Monday, Nov. 19, 1990
From the Publisher
By Louis A. Weil III
"No one in California this fall saw any sheep being slaughtered on the roadway in honor of an arriving candidate, the way they still like to do it in Turkey. That would not go over in the shopping malls of Rancho Cucamonga." So observes TIME's West Coast bureau chief Jordan Bonfante, who should know.
Before assuming his current post in Los Angeles two years ago, Bonfante served more than 13 years as a TIME foreign correspondent -- six years based ! in Rome, seven in Paris -- and covered political campaigns from Galicia to Anatolia. This year he was charged with reporting not only the most important gubernatorial race in the nation, between Republican Pete Wilson and Democrat Dianne Feinstein, but also California congressional races and ballot initiatives. To do so, he teamed up with correspondent Jeanne McDowell and senior correspondent Edwin Reingold, who spent 11 years as Tokyo bureau chief, as well as photographer P.F. Bentley, a veteran of political campaigns in Haiti, Panama and El Salvador in addition to the U.S. The team's foreign experience gave it a rare perspective on U.S. politicking.

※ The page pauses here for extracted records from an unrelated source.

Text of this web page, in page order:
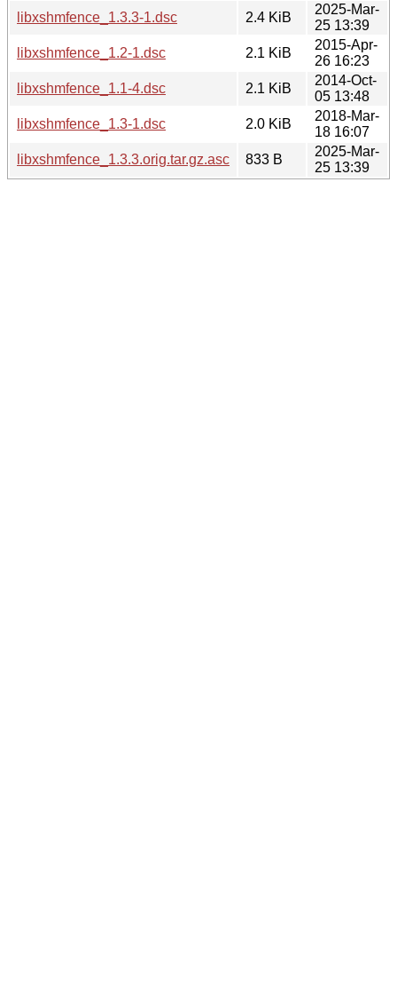
libxshmfence_1.3.3-1.dsc
2.4 KiB
2025-Mar-
25 13:39
libxshmfence_1.2-1.dsc
2.1 KiB
2015-Apr-
26 16:23
libxshmfence_1.1-4.dsc
2.1 KiB
2014-Oct-
05 13:48
libxshmfence_1.3-1.dsc
2.0 KiB
2018-Mar-
18 16:07
libxshmfence_1.3.3.orig.tar.gz.asc
833 B
2025-Mar-
25 13:39
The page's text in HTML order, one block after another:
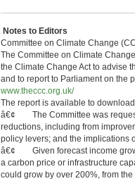
Notes to Editors
Committee on Climate Change
The Committee on Climate
the Climate Change Act to advise
and to report to Parliament on the
www.theccc.org.uk/
The report is available to
â€¢ The Committee was
reductions, including from
policy levers; and the implications
â€¢ Given forecast income
a carbon price or infrastructure
could grow by over 200%, from
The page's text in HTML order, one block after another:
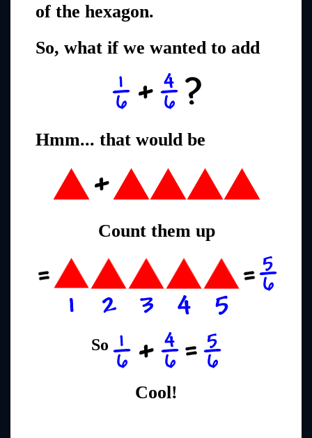
of the hexagon.
So, what if we wanted to add
Hmm... that would be
Count them up
So
Cool!
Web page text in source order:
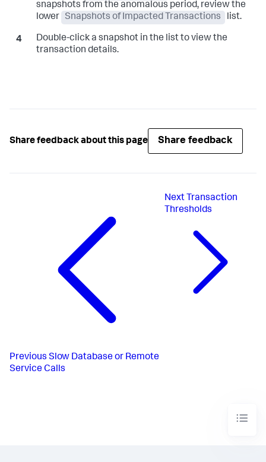
snapshots from the anomalous period, review the
lower
Snapshots of Impacted Transactions list.
Double-click a snapshot in the list to view the
transaction details.
Share feedback about this page Share feedback
Previous Slow Database or Remote
Service Calls
Next Transaction
Thresholds
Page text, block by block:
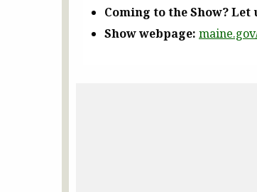
Coming to the Show? Let
Show webpage:
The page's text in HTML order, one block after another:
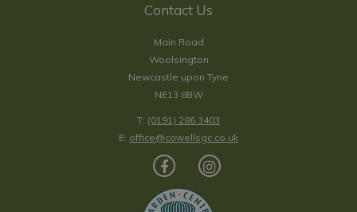
Contact Us
Main Road
Woolsington
Newcastle upon Tyne
NE13 8BW
T: (0191) 286 3403
E: office@cowellsgc.co.uk
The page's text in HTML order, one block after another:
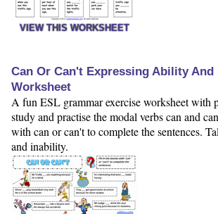
VIEW THIS WORKSHEET
Can Or Can't Expressing Ability
Worksheet
A fun ESL grammar exercise worksheet with
study and practise the modal verbs can and
with can or can't to complete the sentences.
and inability.

Many of the rituals are similar: the hominy grits served at a black church breakfast in Oakland have their counterpart in the cassoulet laid on at a campaign meeting in Toulouse. But in Europe candidates still rely on speeches at mass rallies; in California politicians talk not about districts but about television markets. More important, European politicking is ideological, while campaigning in the U.S. tends to be pragmatic. As former Italian Prime Minister Bettino Craxi once told Bonfante: "Ours is a politics of ideas. Yours is a politics of problem solving. We certainly could use more of yours, and you would be better off with at least some of ours."
On a personal level, Bonfante, McDowell, Reingold and Bentley were struck by the informality of American politicians. In California pols and reporters regularly call one another by their first names, a practice almost unheard of in Europe or Japan. In fact, the secretary of one Los Angeles politician asked our man over the telephone, "Bonfante? Is that your first name?"